[Records from a collection]

--*--

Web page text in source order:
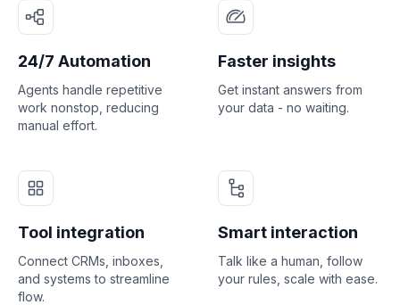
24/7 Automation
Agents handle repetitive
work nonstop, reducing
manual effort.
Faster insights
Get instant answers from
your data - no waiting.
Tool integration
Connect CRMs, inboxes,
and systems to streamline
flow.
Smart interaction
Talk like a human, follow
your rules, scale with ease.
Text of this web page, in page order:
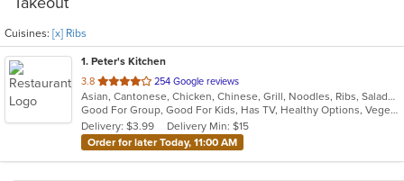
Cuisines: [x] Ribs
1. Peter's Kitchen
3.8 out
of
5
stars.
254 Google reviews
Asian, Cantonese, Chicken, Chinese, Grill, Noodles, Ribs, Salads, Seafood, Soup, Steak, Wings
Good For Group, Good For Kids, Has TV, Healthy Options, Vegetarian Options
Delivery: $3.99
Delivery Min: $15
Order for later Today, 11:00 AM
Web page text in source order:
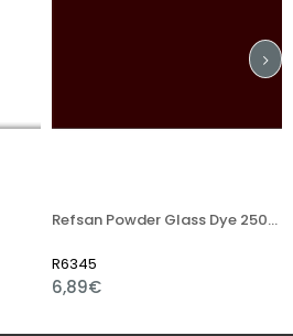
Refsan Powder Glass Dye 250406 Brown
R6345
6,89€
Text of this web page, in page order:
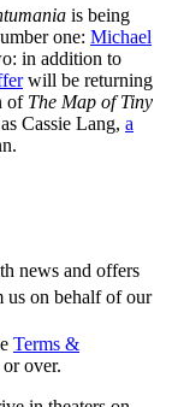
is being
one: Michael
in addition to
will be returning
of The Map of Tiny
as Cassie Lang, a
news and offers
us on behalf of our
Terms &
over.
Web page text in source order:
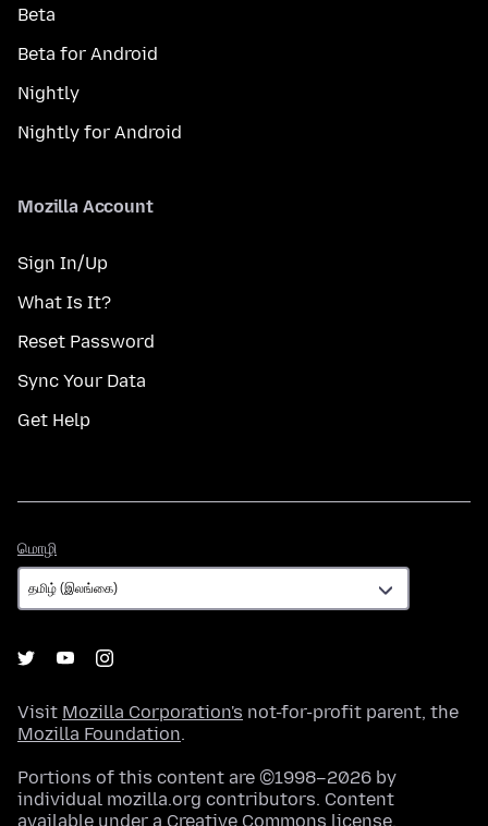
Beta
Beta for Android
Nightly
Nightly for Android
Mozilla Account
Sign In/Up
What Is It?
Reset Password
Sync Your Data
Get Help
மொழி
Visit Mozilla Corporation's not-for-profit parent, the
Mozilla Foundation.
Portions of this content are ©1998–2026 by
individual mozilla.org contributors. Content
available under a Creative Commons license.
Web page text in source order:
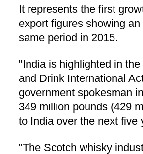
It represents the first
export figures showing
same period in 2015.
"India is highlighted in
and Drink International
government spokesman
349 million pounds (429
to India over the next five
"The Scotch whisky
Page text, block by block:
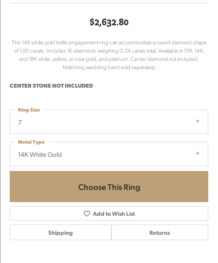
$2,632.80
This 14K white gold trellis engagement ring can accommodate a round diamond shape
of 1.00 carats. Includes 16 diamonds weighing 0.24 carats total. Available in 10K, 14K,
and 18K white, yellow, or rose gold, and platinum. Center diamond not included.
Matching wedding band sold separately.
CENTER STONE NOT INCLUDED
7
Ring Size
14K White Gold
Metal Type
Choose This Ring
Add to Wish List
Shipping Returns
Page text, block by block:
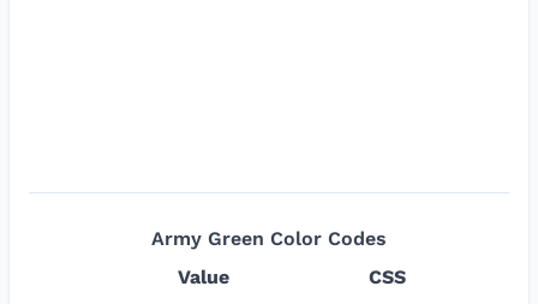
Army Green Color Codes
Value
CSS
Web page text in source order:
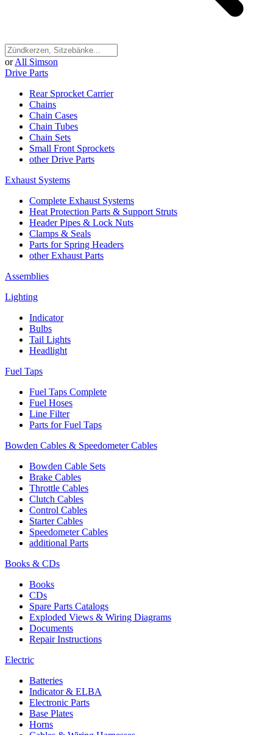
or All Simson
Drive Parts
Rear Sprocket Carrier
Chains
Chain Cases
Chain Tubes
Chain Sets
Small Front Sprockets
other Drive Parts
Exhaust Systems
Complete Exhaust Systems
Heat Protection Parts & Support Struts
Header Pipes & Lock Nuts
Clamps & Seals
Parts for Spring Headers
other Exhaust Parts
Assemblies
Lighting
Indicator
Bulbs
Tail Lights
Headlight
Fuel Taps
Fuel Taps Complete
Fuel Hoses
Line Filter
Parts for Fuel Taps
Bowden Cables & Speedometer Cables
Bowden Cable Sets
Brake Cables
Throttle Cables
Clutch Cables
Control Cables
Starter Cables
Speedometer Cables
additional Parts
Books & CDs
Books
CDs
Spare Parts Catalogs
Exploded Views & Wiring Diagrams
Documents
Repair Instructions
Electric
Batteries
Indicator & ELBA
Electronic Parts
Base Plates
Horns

--*--

*Assignment*
Copy word for word the span of the records above that begins at the line with "Faster insights" and ends at the line with "254 Google reviews", including those two lines but not the pictures.

*Answer to this task*
Faster insights
Get instant answers from
your data - no waiting.
Tool integration
Connect CRMs, inboxes,
and systems to streamline
flow.
Smart interaction
Talk like a human, follow
your rules, scale with ease.
Text of this web page, in page order:
Cuisines: [x] Ribs
1. Peter's Kitchen
3.8 out
of
5
stars.
254 Google reviews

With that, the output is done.